How to Optimize the Speed of TiKV Pushing CDC Data?

This topic has been translated from a Chinese forum by GPT and might contain errors.

Original topic: 如何优化 TiKV 推送 CDC数据的速度?

| username: 迷人的Ti

[TiDB Usage Environment] Production Environment
[TiDB Version] 5.4.3
Using grpc to subscribe to cdc, with the number of Regions being 2400+ and the cdc change volume being 5 million+. It takes a total of 20 minutes for all Regions from subscription to receiving the first heartbeat.

Is there any way to optimize this time? For example, by adjusting grpc parameters or tikv cdc parameters.

| username: 迷人的Ti | Original post link

I have already tried increasing the values of the three parameters: cdc.incremental-scan-concurrency, cdc.incremental-scan-speed-limit, and cdc.incremental-scan-threads, but there was no optimization effect.
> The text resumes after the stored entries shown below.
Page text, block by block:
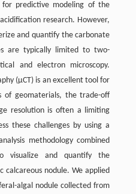
for predictive modeling of the
research. However,
and quantify the carbonate
are typically limited to two-
and electron microscopy.
(µCT) is an excellent tool for
of geomaterials, the trade-off
resolution is often a limiting
these challenges by using a
methodology combined
visualize and quantify the
calcareous nodule. We applied
algal nodule collected from
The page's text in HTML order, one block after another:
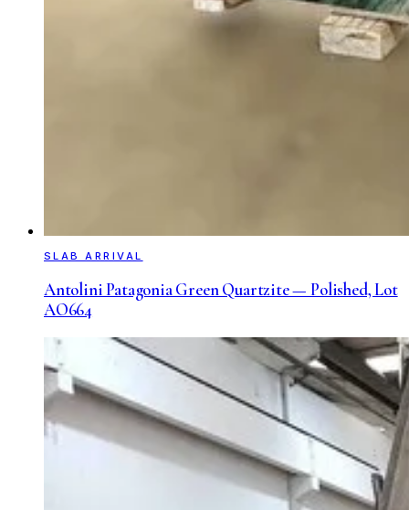
SLAB ARRIVAL
Antolini Patagonia Green Quartzite — Polished, Lot
AO664
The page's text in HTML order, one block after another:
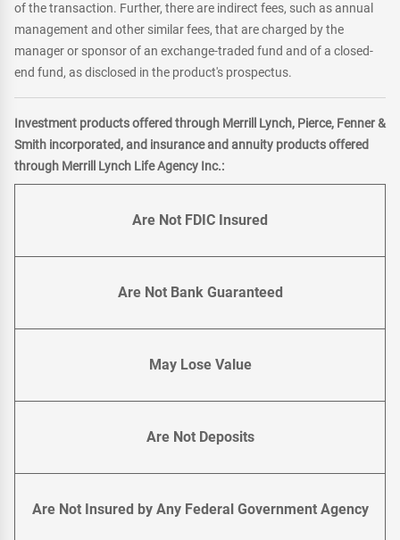
of the transaction. Further, there are indirect fees, such as annual
management and other similar fees, that are charged by the
manager or sponsor of an exchange-traded fund and of a closed-
end fund, as disclosed in the product's prospectus.
Investment products offered through Merrill Lynch, Pierce, Fenner &
Smith incorporated, and insurance and annuity products offered
through Merrill Lynch Life Agency Inc.:
Are Not FDIC Insured
Are Not Bank Guaranteed
May Lose Value
Are Not Deposits
Are Not Insured by Any Federal Government Agency
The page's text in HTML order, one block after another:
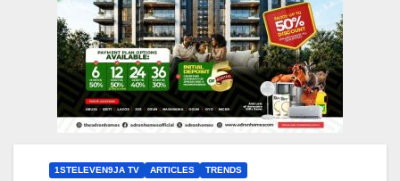
1STELEVEN9JA TV ARTICLES TRENDS
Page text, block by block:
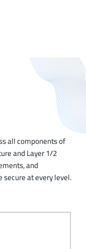
all components of
and Layer 1/2
and
secure at every level.
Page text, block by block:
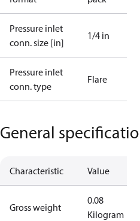
Pressure inlet
conn. size [in]
1/4 in
Pressure inlet
conn. type
Flare
General
Characteristic Value
Gross weight
0.08
Kilogram
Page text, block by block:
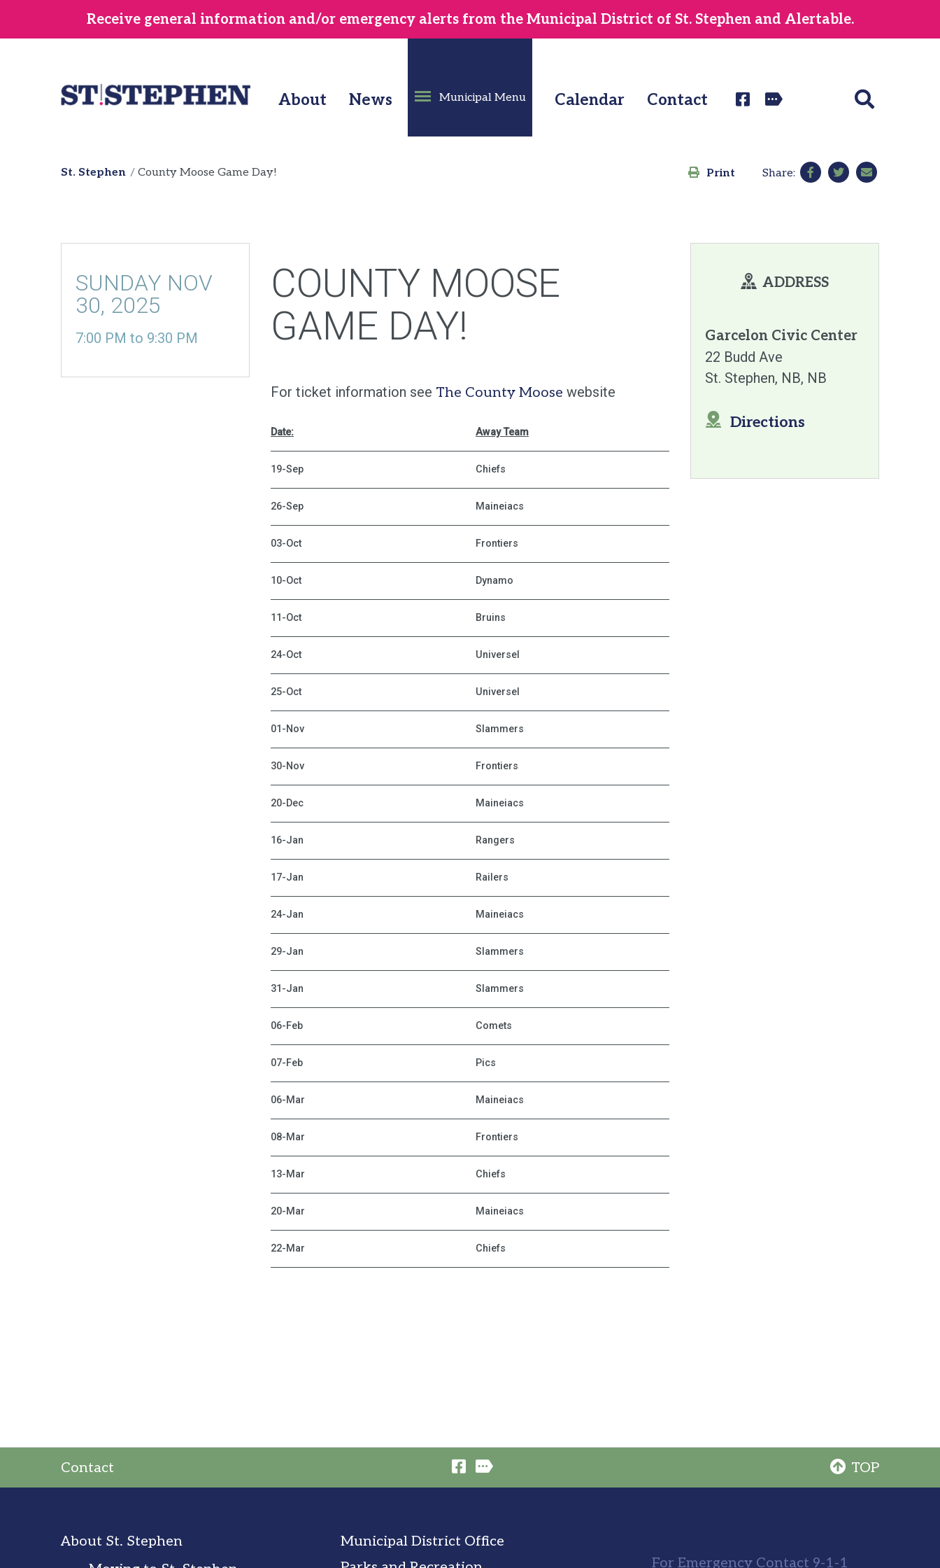
main
Receive general information and/or emergency alerts from the Municipal District of St. Stephen and Alertable.
About News Municipal Menu Calendar Contact
St. Stephen County Moose Game Day! Print Share:
SUNDAY NOV
30, 2025
7:00 PM to 9:30 PM
COUNTY MOOSE
GAME DAY!
For ticket information see The County Moose website
Date: Away Team
19-Sep Chiefs
26-Sep Maineiacs
03-Oct Frontiers
10-Oct Dynamo
11-Oct Bruins
24-Oct Universel
25-Oct Universel
01-Nov Slammers
30-Nov Frontiers
20-Dec Maineiacs
16-Jan Rangers
17-Jan Railers
24-Jan Maineiacs
29-Jan Slammers
31-Jan Slammers
06-Feb Comets
07-Feb Pics
06-Mar Maineiacs
08-Mar Frontiers
13-Mar Chiefs
20-Mar Maineiacs
22-Mar Chiefs
ADDRESS
Garcelon Civic Center
22 Budd Ave
St. Stephen, NB NB
Directions
Contact TOP
About St. Stephen
Municipal District Office
For Emergency Contact 9-1-1

| username: Billmay表妹 | Original post link

You can try the following methods for optimization:

  1. Adjust TiCDC parameters: You have already tried adjusting the cdc.incremental-scan-concurrency, cdc.incremental-scan-speed-limit, and cdc.incremental-scan-threads parameters but did not see optimization effects. Besides these parameters, there are other parameters you can try adjusting, such as cdc.region-concurrency and cdc.region-split-check-diff. You can try adjusting these parameters one by one based on the actual situation to find the best configuration.
  2. Adjust TiKV parameters: TiCDC performance is also affected by TiKV, so you can try adjusting TiKV parameters to improve performance. For example, you can adjust parameters like raftstore.apply-pool-size and to increase TiKV’s concurrent processing capability.
  3. Increase TiCDC instances: If your TiCDC instance’s resources (CPU, memory, network bandwidth, etc.) have reached their limits, consider increasing the number of TiCDC instances to improve concurrent processing capability. You can deploy multiple TiCDC instances on different machines and use multiple TiCDC instances to subscribe to different Regions to distribute the subscription pressure.
  4. Adjust network configuration: Network latency may also affect TiCDC subscription latency. You can try optimizing network configuration, such as adjusting network bandwidth and reducing network congestion, to improve TiCDC subscription performance.
  5. Use TiDB Binlog: If your business scenario allows, consider using TiDB Binlog instead of TiCDC. TiDB Binlog is a log-based incremental data subscription method that can provide lower latency and higher throughput compared to TiCDC. You can evaluate whether using TiDB Binlog can optimize subscription latency based on actual needs.
| username: Jellybean | Original post link

Typically, TiKV pushing data is not the performance bottleneck; rather, it is the internal processing or synchronization to downstream that is more likely to encounter bottlenecks.
You can refer to my scenario optimization and give it a try.

| username: dba远航 | Original post link

CDC involves both the source and the destination, both of which need to keep up in terms of performance, as well as the network.

| username: 像风一样的男子 | Original post link

The configuration of the CDC cluster needs to follow the recommended configuration.

| username: kkpeter | Original post link

Huh? Didn’t they say that CDC performance is better? Are they planning to remove the TiDB Binlog component later?